■ **Exercise aim**:
Return exactly the lines of the records below, starting at the line that contains "It is a great" and ending at the line that contains "muscles, I use", with both of those lines kept.

══ Working data

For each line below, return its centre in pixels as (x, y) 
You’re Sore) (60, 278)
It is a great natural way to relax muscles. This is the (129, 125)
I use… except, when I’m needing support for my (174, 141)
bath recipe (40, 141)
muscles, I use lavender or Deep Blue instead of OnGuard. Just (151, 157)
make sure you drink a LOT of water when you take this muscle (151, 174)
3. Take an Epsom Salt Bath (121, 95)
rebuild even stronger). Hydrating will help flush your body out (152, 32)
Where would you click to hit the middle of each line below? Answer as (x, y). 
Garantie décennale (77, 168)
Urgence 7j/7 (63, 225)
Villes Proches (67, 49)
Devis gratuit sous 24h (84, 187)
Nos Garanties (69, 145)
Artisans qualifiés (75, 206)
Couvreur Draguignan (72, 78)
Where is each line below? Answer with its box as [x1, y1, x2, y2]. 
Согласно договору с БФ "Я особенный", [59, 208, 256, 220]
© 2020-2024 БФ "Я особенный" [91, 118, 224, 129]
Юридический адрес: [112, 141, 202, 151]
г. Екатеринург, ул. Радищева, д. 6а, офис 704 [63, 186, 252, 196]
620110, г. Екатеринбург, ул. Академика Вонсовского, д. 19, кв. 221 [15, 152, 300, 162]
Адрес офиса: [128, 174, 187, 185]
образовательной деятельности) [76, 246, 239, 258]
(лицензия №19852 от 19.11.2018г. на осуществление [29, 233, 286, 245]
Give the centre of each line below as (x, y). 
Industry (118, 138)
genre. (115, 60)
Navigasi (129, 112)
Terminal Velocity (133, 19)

════
══ Working data

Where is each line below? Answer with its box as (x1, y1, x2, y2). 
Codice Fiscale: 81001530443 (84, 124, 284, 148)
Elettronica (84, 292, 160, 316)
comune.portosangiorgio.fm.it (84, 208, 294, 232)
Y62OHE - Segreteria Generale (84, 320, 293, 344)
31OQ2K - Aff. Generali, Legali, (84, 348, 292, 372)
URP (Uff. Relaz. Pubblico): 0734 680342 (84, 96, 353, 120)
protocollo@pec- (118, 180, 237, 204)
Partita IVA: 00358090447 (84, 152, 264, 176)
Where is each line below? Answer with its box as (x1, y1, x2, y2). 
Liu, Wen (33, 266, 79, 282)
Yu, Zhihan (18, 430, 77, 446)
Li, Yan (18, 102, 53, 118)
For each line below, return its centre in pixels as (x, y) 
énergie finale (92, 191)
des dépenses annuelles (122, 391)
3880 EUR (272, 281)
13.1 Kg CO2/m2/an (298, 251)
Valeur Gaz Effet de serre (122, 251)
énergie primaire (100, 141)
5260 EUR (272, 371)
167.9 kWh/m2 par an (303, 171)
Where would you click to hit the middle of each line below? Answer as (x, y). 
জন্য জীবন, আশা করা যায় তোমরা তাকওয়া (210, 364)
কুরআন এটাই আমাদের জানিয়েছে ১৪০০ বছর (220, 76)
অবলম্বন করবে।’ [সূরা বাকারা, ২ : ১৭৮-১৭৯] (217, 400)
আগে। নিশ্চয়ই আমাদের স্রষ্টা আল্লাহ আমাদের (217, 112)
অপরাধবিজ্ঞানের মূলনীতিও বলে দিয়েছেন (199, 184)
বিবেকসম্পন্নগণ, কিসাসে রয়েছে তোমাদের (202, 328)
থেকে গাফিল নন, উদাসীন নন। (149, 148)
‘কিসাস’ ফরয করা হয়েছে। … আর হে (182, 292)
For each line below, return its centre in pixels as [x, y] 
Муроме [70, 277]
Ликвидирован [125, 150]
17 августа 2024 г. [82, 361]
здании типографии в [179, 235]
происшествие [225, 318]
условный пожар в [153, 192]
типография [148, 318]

════

■ **Solution to the problem**:
It is a great natural way to relax muscles. This is the (129, 125)
I use… except, when I’m needing support for my (174, 141)
bath recipe (40, 141)
muscles, I use lavender or Deep Blue instead of OnGuard. Just (151, 157)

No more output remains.